The required result is every line of the records that includes "pill".

[Records for this task]

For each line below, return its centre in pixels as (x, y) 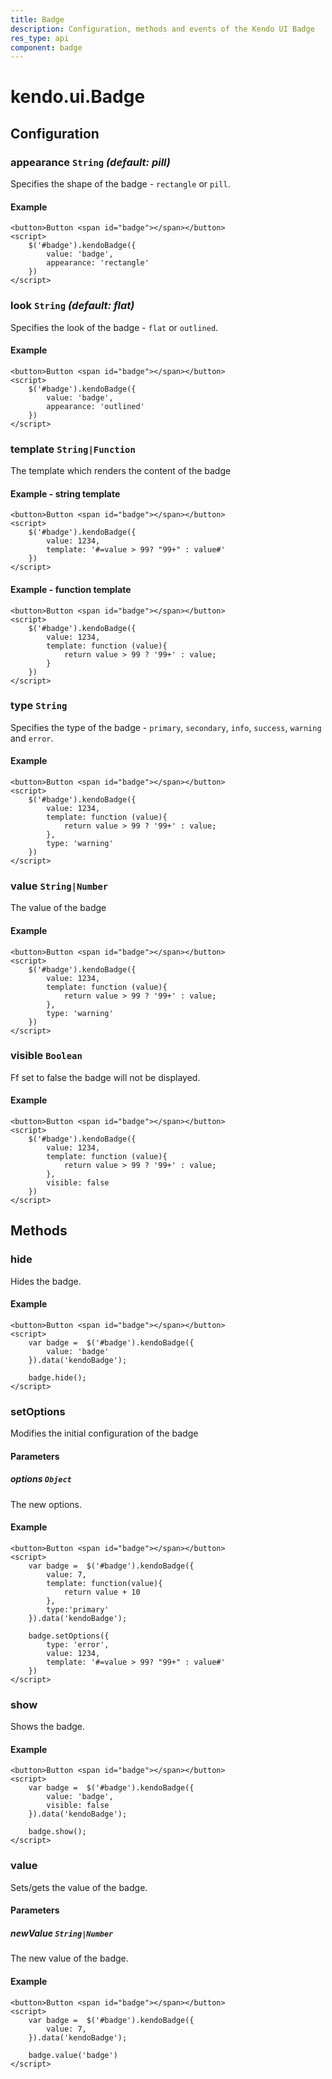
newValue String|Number (62, 1933)
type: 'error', (78, 1644)
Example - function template (71, 589)
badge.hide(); (57, 1377)
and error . (32, 738)
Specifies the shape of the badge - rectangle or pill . (120, 184)
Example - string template (65, 493)
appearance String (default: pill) (90, 162)
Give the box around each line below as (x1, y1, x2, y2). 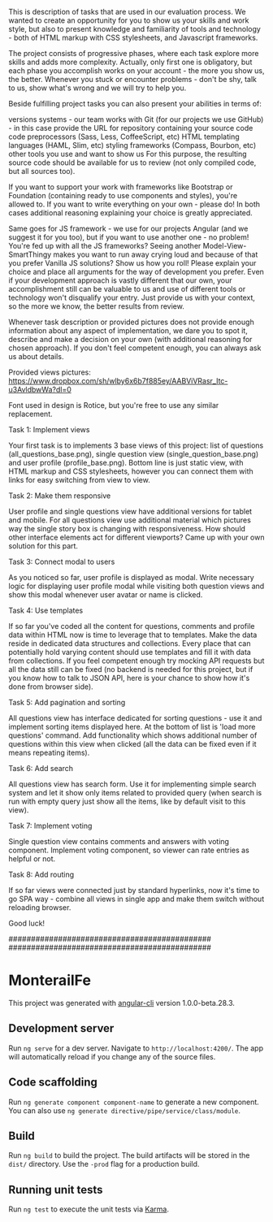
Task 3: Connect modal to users (8, 557, 115, 566)
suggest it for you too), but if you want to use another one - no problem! (8, 232, 249, 242)
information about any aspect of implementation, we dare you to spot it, (8, 326, 248, 336)
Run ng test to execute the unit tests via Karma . (8, 1204, 169, 1214)
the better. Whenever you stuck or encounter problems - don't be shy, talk (8, 75, 258, 84)
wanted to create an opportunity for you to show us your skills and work (8, 15, 249, 25)
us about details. (8, 352, 64, 361)
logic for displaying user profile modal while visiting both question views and (8, 581, 265, 591)
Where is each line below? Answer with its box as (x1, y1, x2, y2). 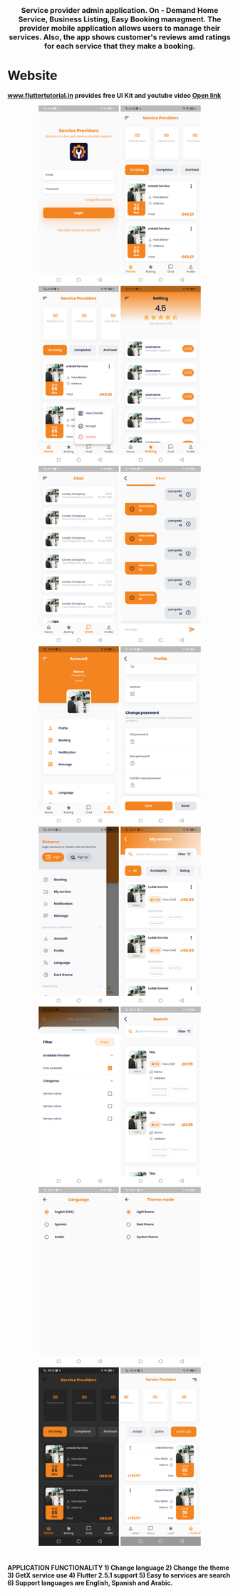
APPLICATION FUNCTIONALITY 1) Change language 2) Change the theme (7, 1563, 229, 1572)
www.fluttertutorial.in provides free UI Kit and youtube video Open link (7, 91, 222, 99)
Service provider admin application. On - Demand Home (21, 5, 219, 15)
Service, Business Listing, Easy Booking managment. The (18, 14, 222, 24)
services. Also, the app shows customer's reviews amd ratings (9, 32, 231, 42)
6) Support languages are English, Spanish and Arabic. (7, 1578, 173, 1587)
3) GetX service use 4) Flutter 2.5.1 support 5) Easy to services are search (7, 1570, 230, 1579)
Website (7, 68, 58, 84)
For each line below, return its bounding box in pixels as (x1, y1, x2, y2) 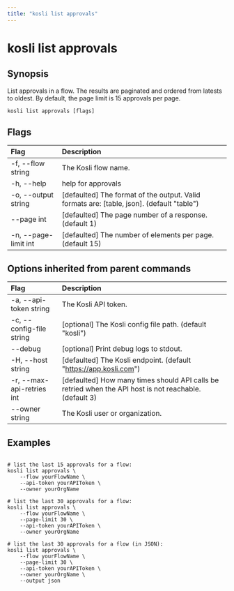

[/Records for this task]

Your response –
Specifies the shape of the badge - rectangle or pill . (120, 184)
appearance String (default: pill) (90, 162)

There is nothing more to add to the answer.